First of all, note that $S_6$ has a doubly transitive action on 10 points, obtained from the action of $PSL_2(9)=A_6$ on the projective line over $\mathbb{F}_9$ by adding the Galois automorphism of $\mathbb{F}_9$, and this is the only faithful permutation action of $S_6$ of degree 10. $S_6$ has two irreducible characters of degree 9, one obtained from the other by tensoring with the alternating degree 1 charater.
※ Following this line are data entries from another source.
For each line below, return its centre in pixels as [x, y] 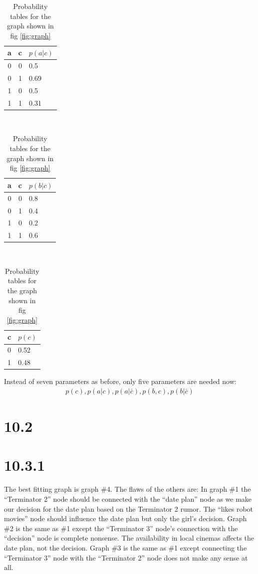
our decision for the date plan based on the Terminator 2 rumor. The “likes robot [129, 508]
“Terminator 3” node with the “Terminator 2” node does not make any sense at [126, 557]
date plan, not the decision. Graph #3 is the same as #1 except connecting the [126, 547]
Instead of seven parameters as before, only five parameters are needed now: [120, 381]
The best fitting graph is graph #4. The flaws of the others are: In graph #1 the [128, 489]
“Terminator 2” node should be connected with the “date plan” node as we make [128, 498]
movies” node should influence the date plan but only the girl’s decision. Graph [126, 518]
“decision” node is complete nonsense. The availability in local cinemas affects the [129, 538]
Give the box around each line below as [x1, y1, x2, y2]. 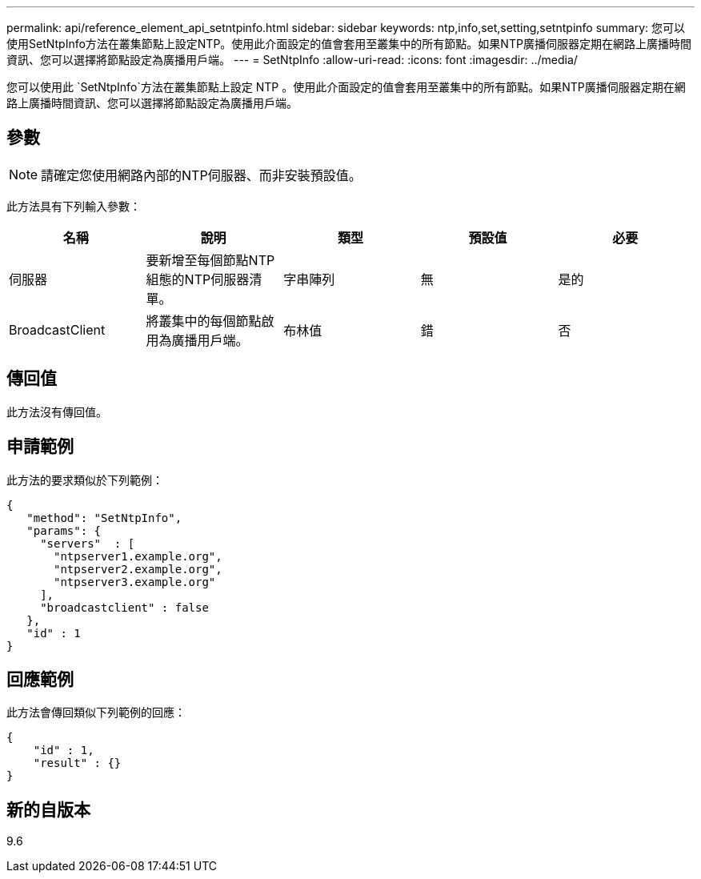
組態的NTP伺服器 [146, 271, 250, 287]
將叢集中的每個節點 [146, 312, 262, 329]
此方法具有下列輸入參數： [6, 199, 141, 213]
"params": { [26, 524, 102, 537]
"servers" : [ [40, 536, 135, 550]
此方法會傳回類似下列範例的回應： [6, 705, 186, 720]
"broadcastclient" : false [40, 600, 209, 614]
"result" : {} [33, 757, 122, 770]
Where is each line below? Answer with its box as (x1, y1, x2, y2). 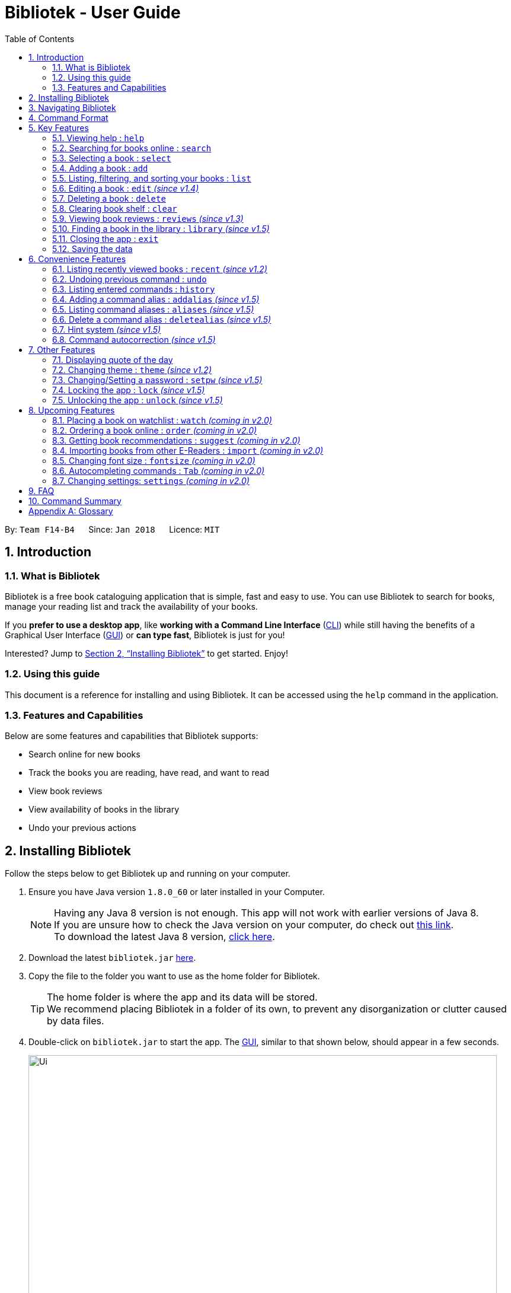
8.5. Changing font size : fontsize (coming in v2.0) (52, 455, 255, 466)
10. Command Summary (28, 495, 122, 506)
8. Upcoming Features (28, 405, 115, 415)
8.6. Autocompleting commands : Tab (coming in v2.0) (52, 465, 265, 476)
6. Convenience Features (28, 253, 126, 264)
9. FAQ (28, 485, 55, 496)
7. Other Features (28, 344, 95, 355)
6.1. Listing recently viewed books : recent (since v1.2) (52, 263, 267, 274)

Only one of them, say $\chi$, can come up in the doubly transitive permutation character, as all the values $\chi$ are bounded from below by $-1$.

With GAP, it is very easy to answer everything on $S_6$. (One can replace this by an more human argument; you can also look up the character table in question in the literature, e.g. in the "Atlas of Finite Simple Groups".) In particular you can compute the irreducible characters of degree 9:

[ 9, -3, 1, -3, 0, 0, 0,  1, 1, -1, 0 ]
[ 9,  3, 1,  3, 0, 0, 0, -1, 1, -1, 0 ]

Thus $\chi$ is the latter one, and it does occur in the doubly transitive degree 9 permutation character of $S_6$ (add 1 to each entry).

To give you an example that having entries at least $-1$ is not enough to get a constituent of a doubly transitive character, note that $M_{11}$ (the smallest Mathieu sporadic simple group) has degrees 44 and 55 $\mathbb{Z}$-valued irreducible characters with values at least $-1$, but no degree 45 and 56 doubly transitive permutation representations (for case of 56, the group order is not divisible by 56).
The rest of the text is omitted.